This sounds perfectly sensible, doesn’t it? Only let the good stuff run? Of course the reason we don’t do it is that in order to select which is “the good stuff” and which is “bad”, we need a human to make a decision. As PC users, we enjoy the flexibility to download and install anything we like, whenever we like. I have a number of different soft-phones (Skype, SJ-Phone, Messenger, etc) that I have elected to install on my machine, and no-one else in the company was involved in the decision to do it. Even supposing I install software from CD (for example installing firmware that comes with a VoIP phone), it is not unheard of for mass-produced software CDs to get shipped with viruses or trojans on board. As a user, I don’t know that any particular package is “safe”, so I have to either take a risk or do without the functionality I want.

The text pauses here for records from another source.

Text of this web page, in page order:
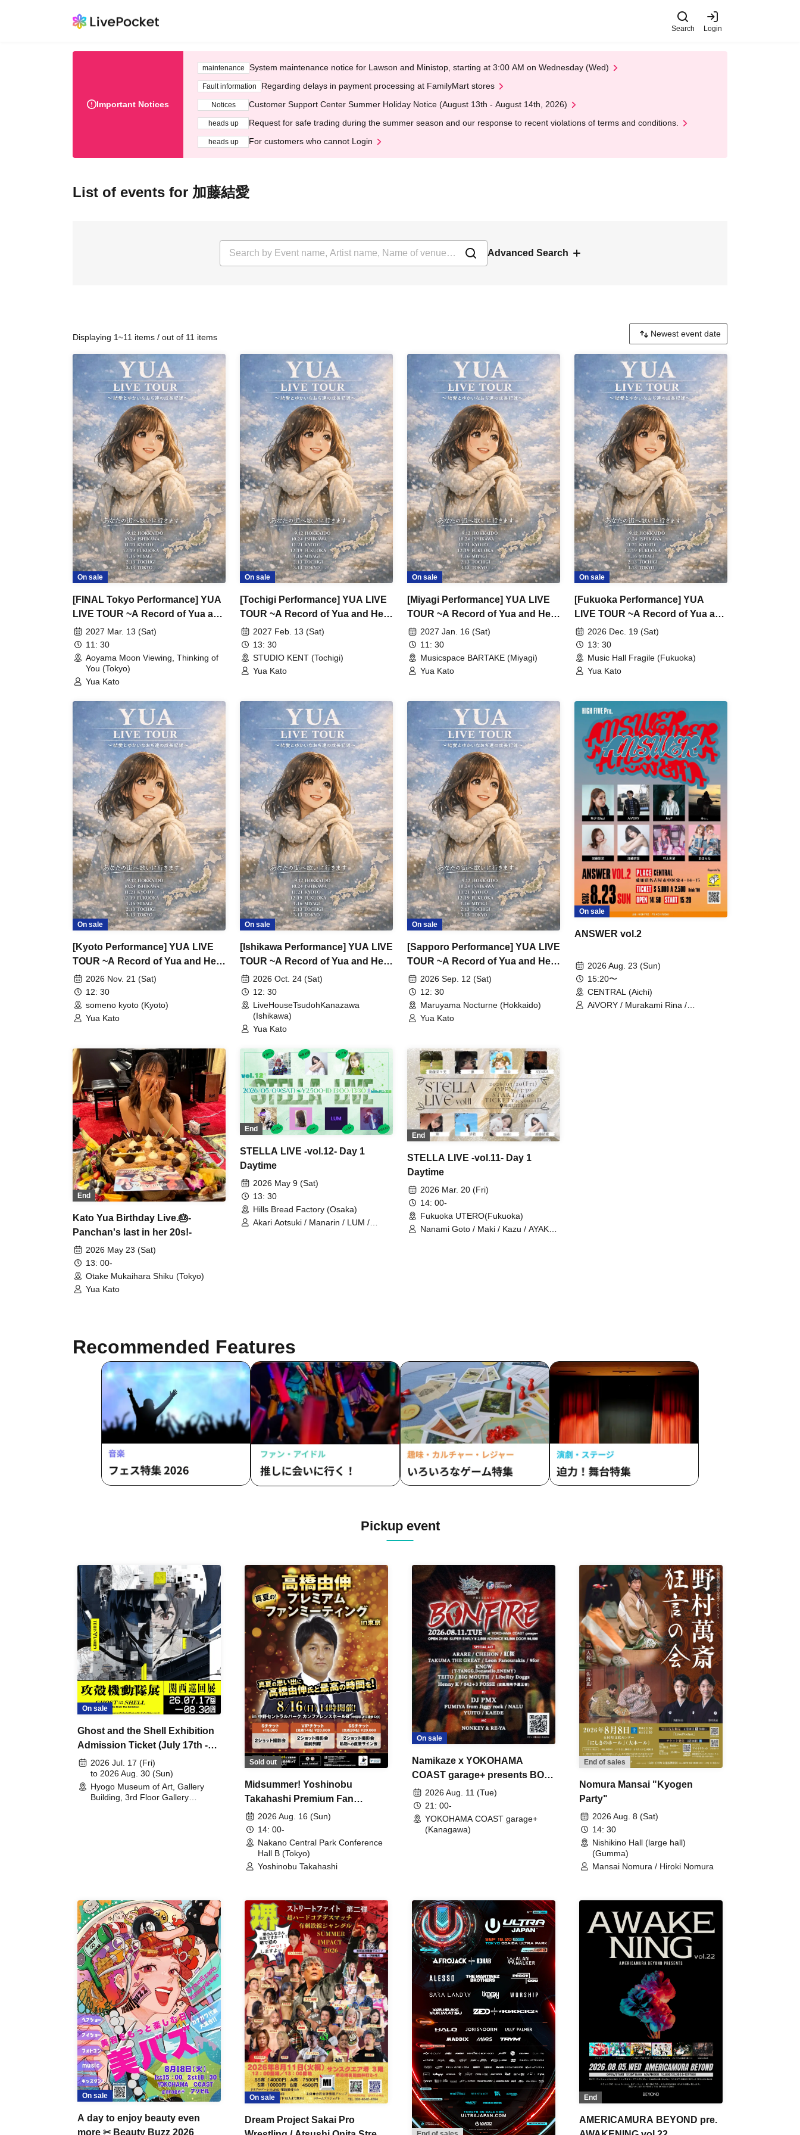
Search Login
Important Notices
maintenance System maintenance notice for Lawson and Ministop, starting at 3:00 AM on Wednesday (Wed)
Fault information Regarding delays in payment processing at FamilyMart stores
Notices Customer Support Center Summer Holiday Notice (August 13th - August 14th, 2026)
heads up Request for safe trading during the summer season and our response to recent violations of terms and conditions.
heads up For customers who cannot Login
List of events for 加藤結愛
Advanced Search
Displaying 1~11 items / out of 11 items
On sale
[FINAL Tokyo Performance] YUA
LIVE TOUR ~A Record of Yua and
Her Merry Old Guys' Growth~
2027 Mar. 13 (Sat)
11: 30
Aoyama Moon Viewing, Thinking of
You (Tokyo)
Yua Kato
On sale
[Tochigi Performance] YUA LIVE
TOUR ~A Record of Yua and Her
Merry Old Guys' Growth~
2027 Feb. 13 (Sat)
13: 30
STUDIO KENT (Tochigi)
Yua Kato
On sale
[Miyagi Performance] YUA LIVE
TOUR ~A Record of Yua and Her
Merry Old Guys' Growth~
2027 Jan. 16 (Sat)
11: 30
Musicspace BARTAKE (Miyagi)
Yua Kato
On sale
[Fukuoka Performance] YUA
LIVE TOUR ~A Record of Yua and
Her Merry Old Guys' Growth~
2026 Dec. 19 (Sat)
13: 30
Music Hall Fragile (Fukuoka)
Yua Kato
On sale
[Kyoto Performance] YUA LIVE
TOUR ~A Record of Yua and Her
Merry Old Guys' Growth~
2026 Nov. 21 (Sat)
12: 30
someno kyoto (Kyoto)
Yua Kato
On sale
[Ishikawa Performance] YUA LIVE
TOUR ~A Record of Yua and Her
Merry Old Guys' Growth~
2026 Oct. 24 (Sat)
12: 30
LiveHouseTsudohKanazawa
(Ishikawa)
Yua Kato
On sale
[Sapporo Performance] YUA LIVE
TOUR ~A Record of Yua and Her
Merry Old Guys' Growth~
2026 Sep. 12 (Sat)
12: 30
Maruyama Nocturne (Hokkaido)
Yua Kato
On sale
ANSWER vol.2
2026 Aug. 23 (Sun)
15:20〜
CENTRAL (Aichi)
AiVORY / Murakami Rina /
End
Kato Yua Birthday Live.🎂-
Panchan's last in her 20s!-
2026 May 23 (Sat)
13: 00-
Otake Mukaihara Shiku (Tokyo)
Yua Kato
End
STELLA LIVE -vol.12- Day 1
Daytime
2026 May 9 (Sat)
13: 30
Hills Bread Factory (Osaka)
Akari Aotsuki / Manarin / LUM /
End
STELLA LIVE -vol.11- Day 1
Daytime
2026 Mar. 20 (Fri)
14: 00-
Fukuoka UTERO(Fukuoka)
Nanami Goto / Maki / Kazu / AYAKA /
Recommended Features
Pickup event
On sale
Ghost and the Shell Exhibition
Admission Ticket (July 17th -
August 30th, 2026)
2026 Jul. 17 (Fri)
to 2026 Aug. 30 (Sun)
Hyogo Museum of Art, Gallery
Building, 3rd Floor Gallery
Sold out
Midsummer! Yoshinobu
Takahashi Premium Fan
Meeting
2026 Aug. 16 (Sun)
14: 00-
Nakano Central Park Conference
Hall B (Tokyo)
Yoshinobu Takahashi
On sale
Namikaze x YOKOHAMA
COAST garage+ presents BON
FIRE2026 Aug. 11 (Tue)
21: 00-
YOKOHAMA COAST garage+
(Kanagawa)
End of sales
Nomura Mansai "Kyogen
Party"
2026 Aug. 8 (Sat)
14: 30
Nishikino Hall (large hall)
(Gumma)
Mansai Nomura / Hiroki Nomura
On sale
A day to enjoy beauty even
more ✂ Beauty Buzz 2026
On sale
Dream Project Sakai Pro
End
AMERICAMURA BEYOND pre.

In the 1970’s there used to be a thing called the application backlog in IT which basically meant that users that wanted some kind of processing had to wait weeks, months or longer until the owners of the corporate mainframe could approve, budget, source and install some new software to solve the user need. The PC brought with it the ability for users to solve their own problems in a timely manner, bypassing the Data Processing Manager and his domain. However, the cost of that freedom is the risk that any package we install might include some threat which might not be apparent on day one of the install.
With PCs now being equipped for multimedia, with broadband or wireless Internet, there are more and more tempting software packages becoming available every day, ranging from mapping and route planning, to audio and movie studio software, telephony, IM and presence products. There are many great productivity tools, offering everything from greater travel efficiency to better ways to interact with your customers.Â
Of course you can lock down corporate PCs, and prevent users from installing their own software, but by using this level of control you also lose the ability for users to solve their own IT problems, and once again you are back in the world of the application backlog.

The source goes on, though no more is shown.